In the machine learning context various improvement methods, in terms of the precision and accuracy of an
estimator, exist. The rst two improvement methods introduced in this study are bootstrapped based. Bagging
is an acronym for bootstrap aggregating and was introduced by Breiman (1996a) from a machine learning
viewpoint and by Swanepoel (1988, 1990) in a functional context. Bagging is primarily a variance reduction
tool, i.e. bagging is implemented to reduce the variance of an estimator and in this way improve the precision of
the estimation process.

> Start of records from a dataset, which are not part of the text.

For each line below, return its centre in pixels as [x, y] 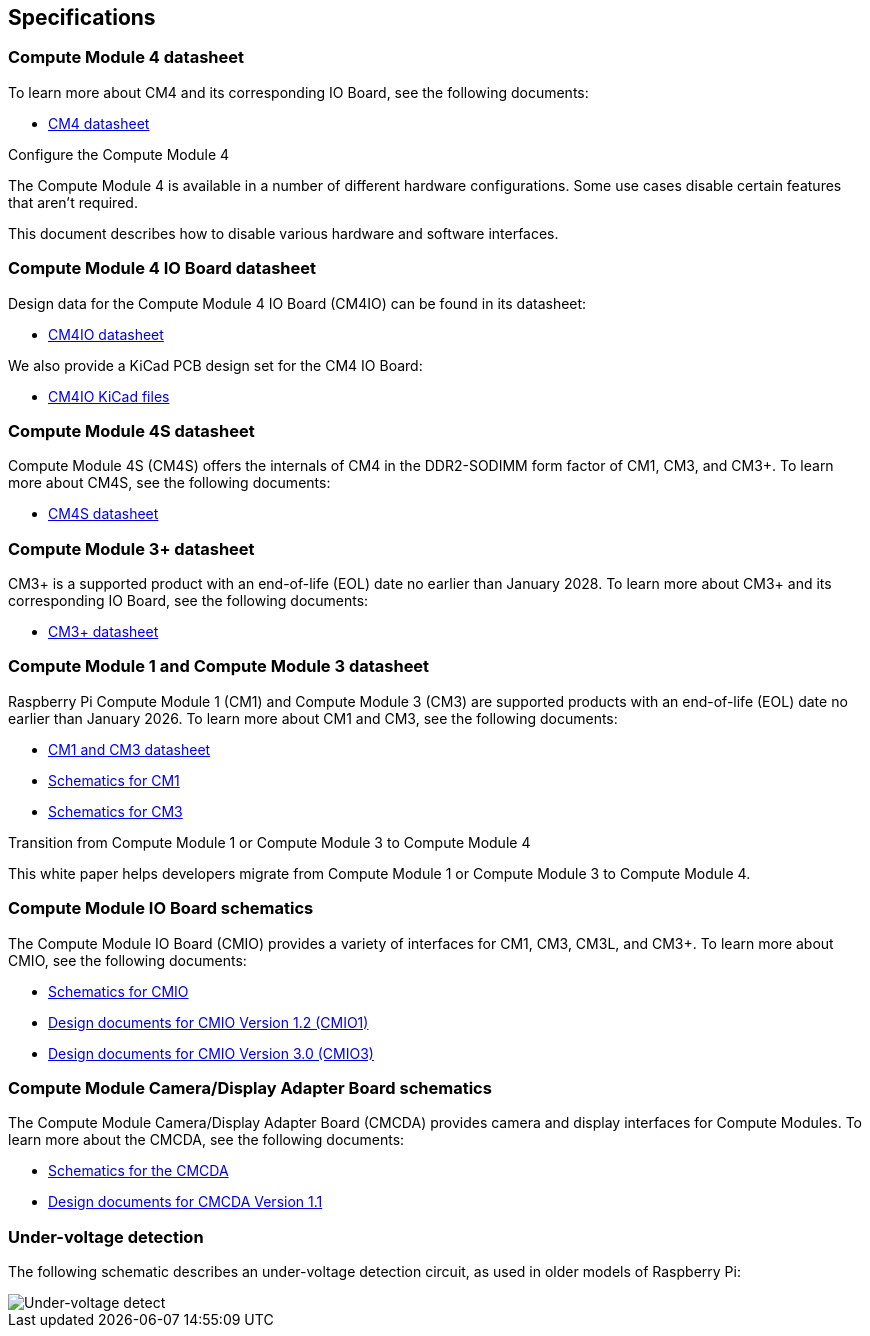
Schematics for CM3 [115, 811]
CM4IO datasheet [106, 334]
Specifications [82, 17]
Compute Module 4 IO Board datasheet [162, 268]
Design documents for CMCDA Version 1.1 [185, 1202]
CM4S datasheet [103, 514]
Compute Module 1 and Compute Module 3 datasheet [219, 666]
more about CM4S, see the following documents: [169, 483]
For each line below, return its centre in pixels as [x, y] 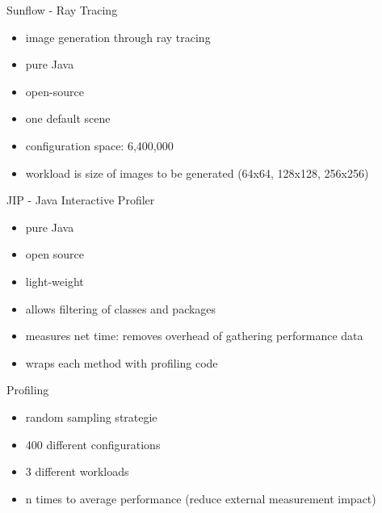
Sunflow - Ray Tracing [62, 10]
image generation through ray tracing [118, 37]
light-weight [55, 281]
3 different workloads [77, 471]
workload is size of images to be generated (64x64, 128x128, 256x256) [197, 172]
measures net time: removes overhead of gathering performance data [194, 336]
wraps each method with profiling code [122, 362]
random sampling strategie [91, 416]
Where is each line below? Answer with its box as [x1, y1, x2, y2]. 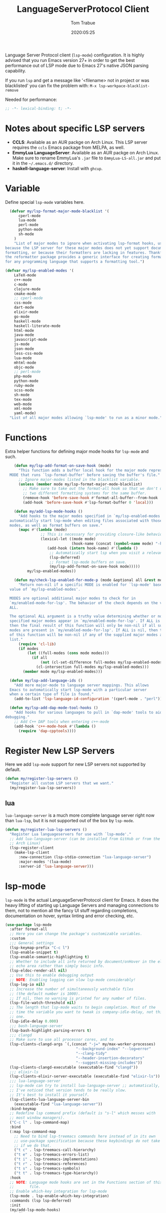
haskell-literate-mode [14, 323, 61, 328]
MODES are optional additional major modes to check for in [9, 596, 136, 601]
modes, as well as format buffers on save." [9, 523, 103, 528]
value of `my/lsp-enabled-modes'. [9, 587, 81, 592]
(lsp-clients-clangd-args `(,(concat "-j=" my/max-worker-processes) [9, 1042, 156, 1047]
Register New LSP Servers [5, 745, 115, 756]
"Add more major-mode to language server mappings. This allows [14, 683, 149, 688]
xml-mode [14, 406, 32, 411]
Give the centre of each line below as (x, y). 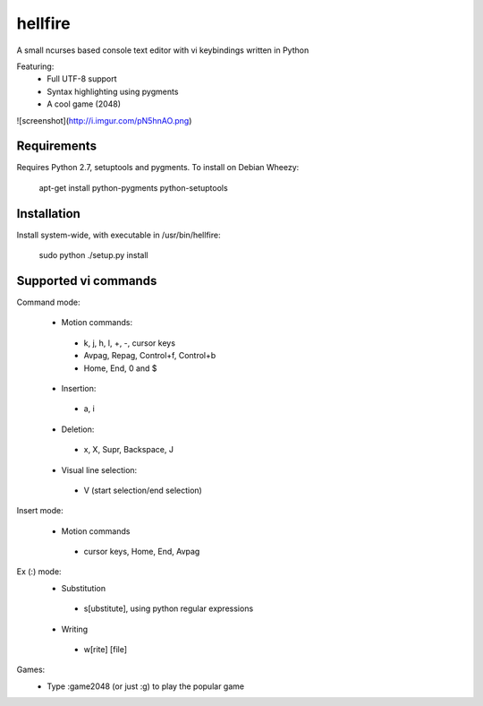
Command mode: (48, 302)
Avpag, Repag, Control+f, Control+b (150, 356)
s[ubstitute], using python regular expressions (169, 608)
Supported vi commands (87, 281)
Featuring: (35, 66)
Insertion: (79, 388)
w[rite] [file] (106, 650)
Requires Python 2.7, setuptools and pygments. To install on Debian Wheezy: (158, 168)
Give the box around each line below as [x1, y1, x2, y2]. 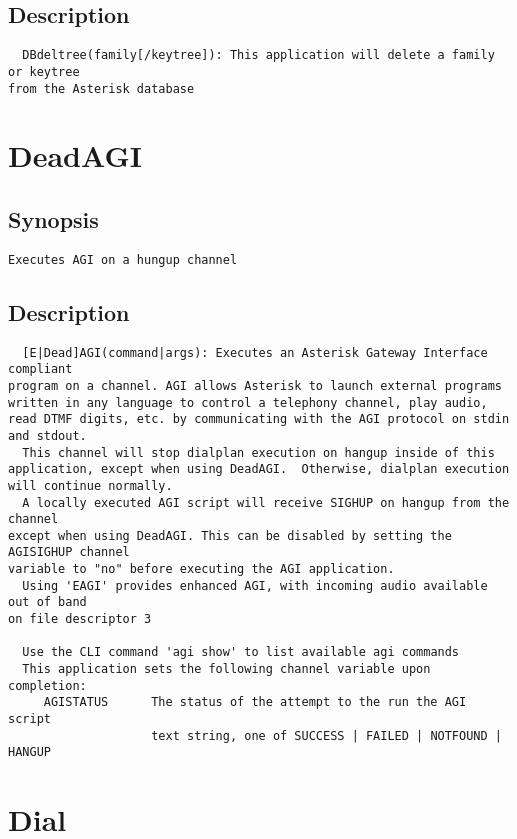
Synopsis [8, 203, 99, 234]
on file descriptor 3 [8, 612, 152, 627]
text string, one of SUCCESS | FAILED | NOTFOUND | [151, 728, 502, 743]
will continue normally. [8, 478, 173, 493]
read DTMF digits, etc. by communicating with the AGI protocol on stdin [8, 412, 510, 427]
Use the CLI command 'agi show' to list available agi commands [22, 645, 460, 660]
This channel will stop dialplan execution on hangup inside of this [22, 445, 495, 460]
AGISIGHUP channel [8, 545, 130, 560]
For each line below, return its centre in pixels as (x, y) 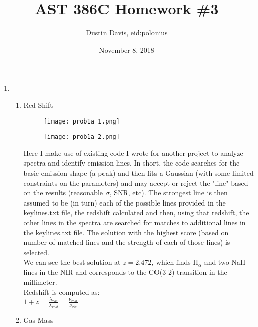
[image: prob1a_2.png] (82, 137)
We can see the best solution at (72, 262)
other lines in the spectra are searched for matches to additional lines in (135, 222)
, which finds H (175, 262)
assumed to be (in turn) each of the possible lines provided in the (124, 202)
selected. (36, 252)
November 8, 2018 (127, 49)
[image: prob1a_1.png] (82, 121)
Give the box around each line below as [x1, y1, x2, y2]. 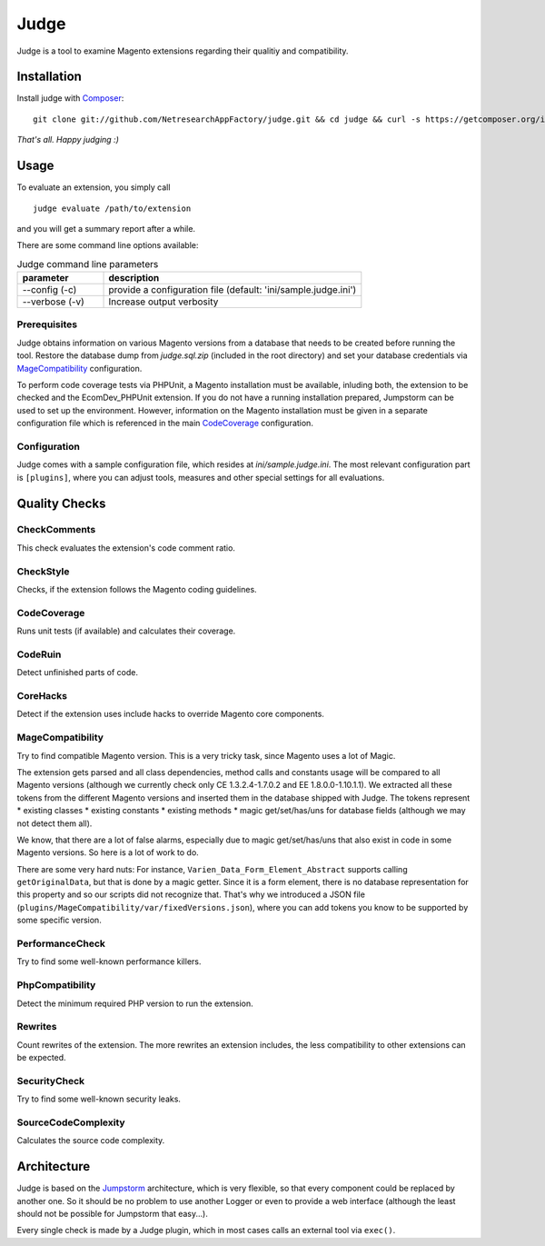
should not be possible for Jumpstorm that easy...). [16, 1209, 208, 1220]
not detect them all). [16, 818, 93, 829]
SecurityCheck [16, 1074, 85, 1087]
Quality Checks [16, 495, 106, 511]
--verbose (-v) [22, 295, 85, 308]
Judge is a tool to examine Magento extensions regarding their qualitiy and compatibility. [16, 45, 349, 56]
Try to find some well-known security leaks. [16, 1093, 182, 1104]
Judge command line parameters [16, 257, 159, 270]
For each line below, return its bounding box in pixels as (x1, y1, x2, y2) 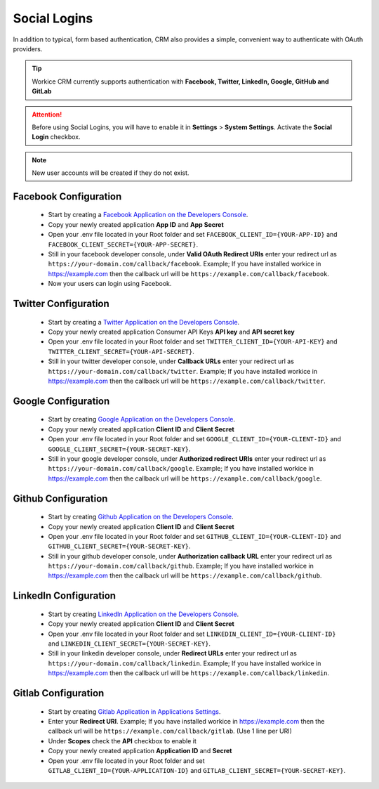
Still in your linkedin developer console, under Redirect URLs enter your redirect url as (48, 649, 298, 658)
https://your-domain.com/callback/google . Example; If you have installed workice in (48, 464, 314, 473)
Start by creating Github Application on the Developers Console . (48, 513, 234, 521)
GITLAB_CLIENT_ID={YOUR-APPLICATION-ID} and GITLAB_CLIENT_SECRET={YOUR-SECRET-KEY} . (48, 766, 346, 774)
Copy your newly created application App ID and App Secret (48, 220, 224, 228)
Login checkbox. (32, 133, 81, 141)
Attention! (32, 110, 62, 119)
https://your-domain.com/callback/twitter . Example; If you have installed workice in (48, 367, 318, 375)
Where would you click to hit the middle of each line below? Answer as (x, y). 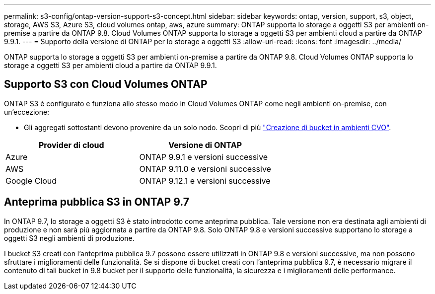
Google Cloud (31, 181)
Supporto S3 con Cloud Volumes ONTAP (106, 84)
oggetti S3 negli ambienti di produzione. (69, 238)
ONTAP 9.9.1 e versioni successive (204, 157)
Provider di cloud (71, 145)
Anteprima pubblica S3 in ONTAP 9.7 (97, 202)
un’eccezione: (27, 112)
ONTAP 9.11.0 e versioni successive (205, 169)
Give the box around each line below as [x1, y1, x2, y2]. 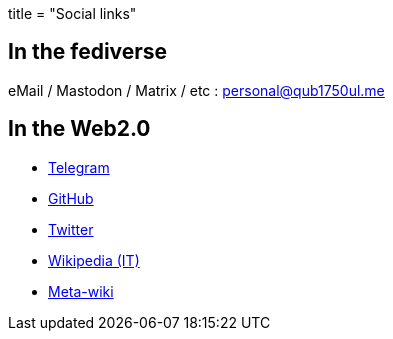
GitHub [48, 189, 94, 207]
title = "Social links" [8, 5, 137, 22]
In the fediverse [8, 39, 168, 65]
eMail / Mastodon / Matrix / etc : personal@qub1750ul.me [8, 81, 385, 99]
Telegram [48, 158, 110, 176]
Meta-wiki [48, 282, 114, 300]
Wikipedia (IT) [48, 251, 140, 269]
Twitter [48, 220, 94, 238]
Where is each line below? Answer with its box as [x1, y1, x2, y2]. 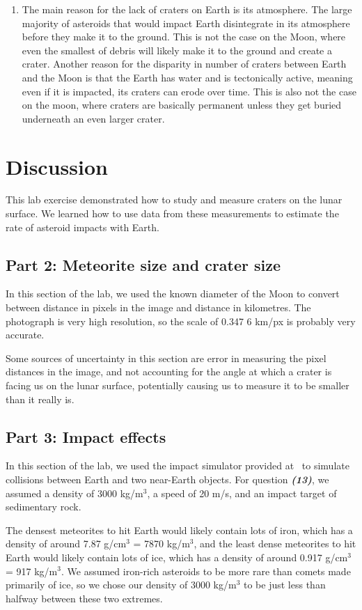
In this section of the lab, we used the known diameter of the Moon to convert [6, 286, 340, 301]
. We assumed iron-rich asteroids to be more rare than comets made [61, 563, 351, 578]
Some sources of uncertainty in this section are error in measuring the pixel [6, 350, 326, 365]
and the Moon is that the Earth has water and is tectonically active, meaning [22, 70, 353, 84]
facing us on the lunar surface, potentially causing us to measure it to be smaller [6, 378, 349, 393]
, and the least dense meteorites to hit [194, 536, 356, 551]
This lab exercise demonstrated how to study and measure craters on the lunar [6, 192, 343, 207]
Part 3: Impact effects [6, 425, 166, 447]
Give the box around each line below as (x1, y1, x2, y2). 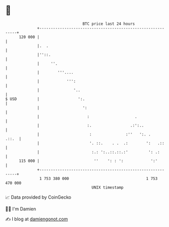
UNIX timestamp (91, 185, 124, 190)
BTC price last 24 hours (82, 21, 136, 26)
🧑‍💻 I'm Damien (5, 206, 37, 212)
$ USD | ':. (5, 96, 85, 102)
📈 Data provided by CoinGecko (5, 194, 72, 200)
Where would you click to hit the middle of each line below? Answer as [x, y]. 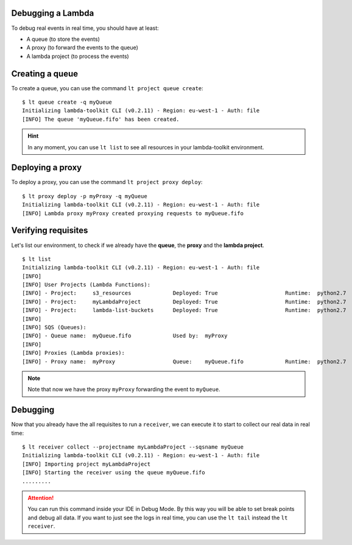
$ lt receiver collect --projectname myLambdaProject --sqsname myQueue [133, 447]
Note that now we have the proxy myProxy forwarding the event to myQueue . [124, 390]
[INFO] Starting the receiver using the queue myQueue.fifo [114, 473]
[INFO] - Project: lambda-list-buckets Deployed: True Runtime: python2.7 [184, 310]
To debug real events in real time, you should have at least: [85, 28]
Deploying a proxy [47, 168]
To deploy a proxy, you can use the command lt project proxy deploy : [107, 182]
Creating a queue [45, 73]
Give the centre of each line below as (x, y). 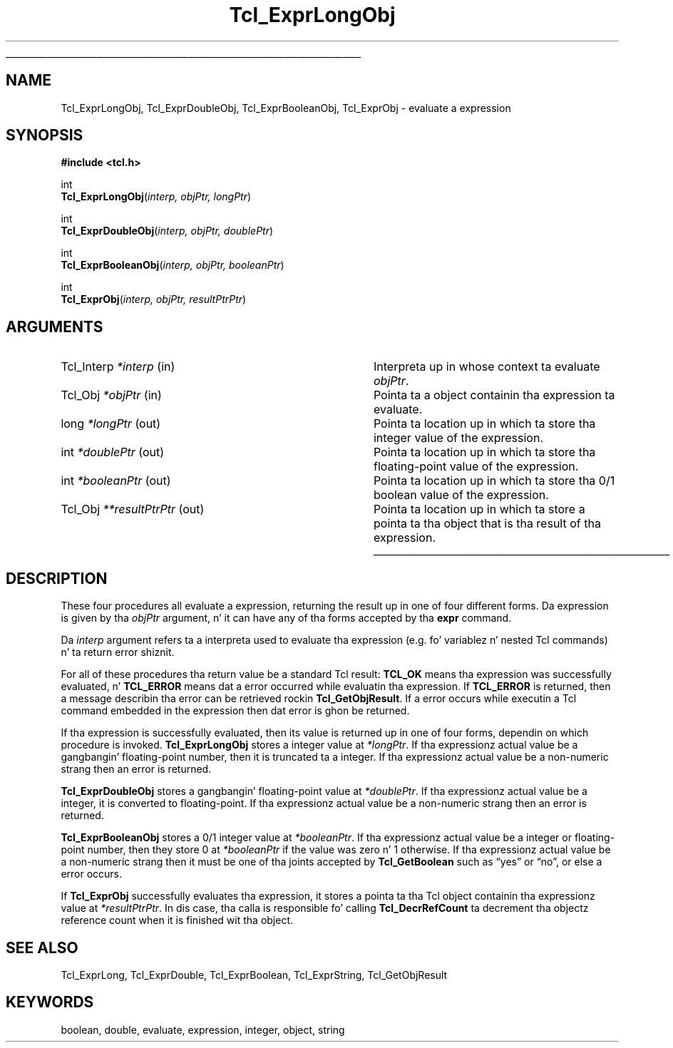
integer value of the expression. (458, 438)
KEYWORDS (50, 1002)
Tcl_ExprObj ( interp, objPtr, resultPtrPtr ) (154, 299)
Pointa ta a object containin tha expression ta (494, 395)
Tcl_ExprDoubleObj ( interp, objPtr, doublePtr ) (167, 231)
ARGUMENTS (55, 327)
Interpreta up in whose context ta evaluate (487, 367)
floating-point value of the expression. (476, 467)
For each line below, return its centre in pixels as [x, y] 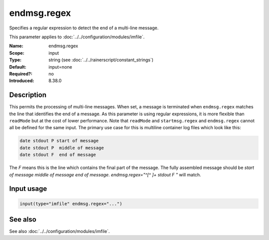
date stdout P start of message [59, 141]
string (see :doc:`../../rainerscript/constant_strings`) [101, 60]
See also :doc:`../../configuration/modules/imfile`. [60, 231]
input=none [60, 67]
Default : [18, 67]
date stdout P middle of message [62, 148]
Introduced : [22, 81]
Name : [16, 46]
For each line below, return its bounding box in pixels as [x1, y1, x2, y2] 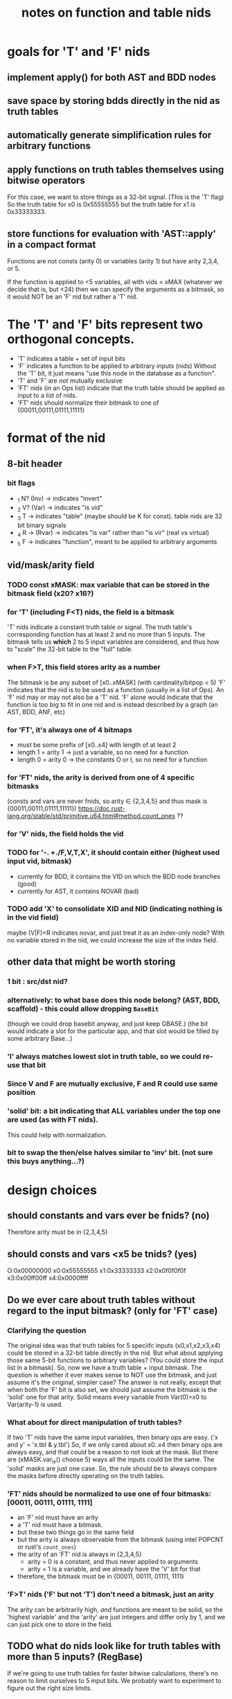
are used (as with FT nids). [7, 1115, 98, 1125]
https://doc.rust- [78, 804, 126, 813]
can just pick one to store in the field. [7, 1620, 113, 1628]
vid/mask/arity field [7, 559, 95, 571]
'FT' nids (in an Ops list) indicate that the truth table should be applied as [17, 383, 225, 392]
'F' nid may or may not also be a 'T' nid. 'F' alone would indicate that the [7, 693, 213, 701]
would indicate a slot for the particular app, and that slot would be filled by [7, 1027, 220, 1035]
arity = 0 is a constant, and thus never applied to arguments [27, 1558, 199, 1566]

Bagging is performed by drawing repetitive bootstrap samples from the original sample
and generating multiple versions of an estimator. These replicates of the estimator are then used to obtain an
aggregated estimator. Bragging stands for bootstrap robust aggregating. A robust estimator is obtained by
using the sample median over the B bootstrap estimates instead of the sample mean as in bagging.
The third improvement method aims to reduce the bias component of the estimator and is referred to as boosting.
Boosting is a general method for improving the accuracy of any given learning algorithm. The method starts
of with a sensible estimator and improves iteratively, based on its performance on a training dataset.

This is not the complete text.